Rather than speak about raw material and commodity prices, I thought I would introduce you to some of the ways I encourage people to use Mintec data.

Fast-moving consumer goods are manufactured from multiple, potentially volatile, raw materials. With access to raw material prices and to your recipes/specification, you should be able to create a simple cost model.

Before you start modelling anything, you must relate it back to your company’s business objectives — are you looking for strategic or tactical advantage? Below are a few examples to help guide your approach.

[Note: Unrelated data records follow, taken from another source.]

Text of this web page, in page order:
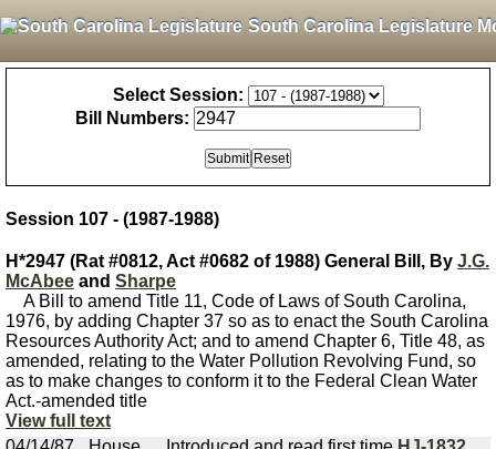
South Carolina Legislature
Select Session:
Bill Numbers:
Session 107 - (1987-1988)
H*2947 (Rat #0812, Act #0682 of 1988) General Bill, By J.G.
McAbee and Sharpe
A Bill to amend Title 11, Code of Laws of South Carolina,
1976, by adding Chapter 37 so as to enact the South Carolina
Resources Authority Act; and to amend Chapter 6, Title 48, as
amended, relating to the Water Pollution Revolving Fund, so
as to make changes to conform it to the Federal Clean Water
Act.-amended title
View full text
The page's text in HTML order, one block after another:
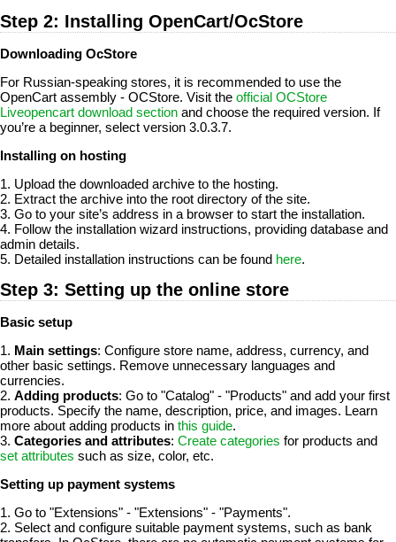
Step 2: Installing OpenCart/OcStore
Downloading OcStore
For Russian-speaking stores, it is recommended to use the
OpenCart assembly - OCStore. Visit the official OCStore
Liveopencart download section and choose the required version. If
you’re a beginner, select version 3.0.3.7.
Installing on hosting
1. Upload the downloaded archive to the hosting.
2. Extract the archive into the root directory of the site.
3. Go to your site’s address in a browser to start the installation.
4. Follow the installation wizard instructions, providing database and
admin details.
5. Detailed installation instructions can be found here.
Step 3: Setting up the online store
Basic setup
1. Main settings: Configure store name, address, currency, and
other basic settings. Remove unnecessary languages and
currencies.
2. Adding products: Go to "Catalog" - "Products" and add your first
products. Specify the name, description, price, and images. Learn
more about adding products in this guide.
3. Categories and attributes: Create categories for products and
set attributes such as size, color, etc.
Setting up payment systems
1. Go to "Extensions" - "Extensions" - "Payments".
2. Select and configure suitable payment systems, such as bank

Use cost models tactically (to challenge price):

  • To increase the level of buyer power in negotiations
  • To identify and challenge the supplier’s negotiation position
  • To create a different negotiation framework
  • To challenge price increases, profit or overhead aspirations

Use cost models strategically (to understand total cost of ownership):

  • To gain alignment on true costs
  • To create open book pricing
  • To align purchase price with supplier input costs
  • To challenge or agree supplier overhead expenses

Figure 2, below, outlines how you can use cost models tactically to leverage private label products in the negotiation process.

Leveraging Private Label Products: Cost Modeling in Tactical Negotiations

Using cost models in the approach described above lends itself to analysis of individual stock keeping units (SKUs). But how do you use cost models to your advantage if you are purchasing a number of different SKUs from the same supplier?

Simply cost model the entire category!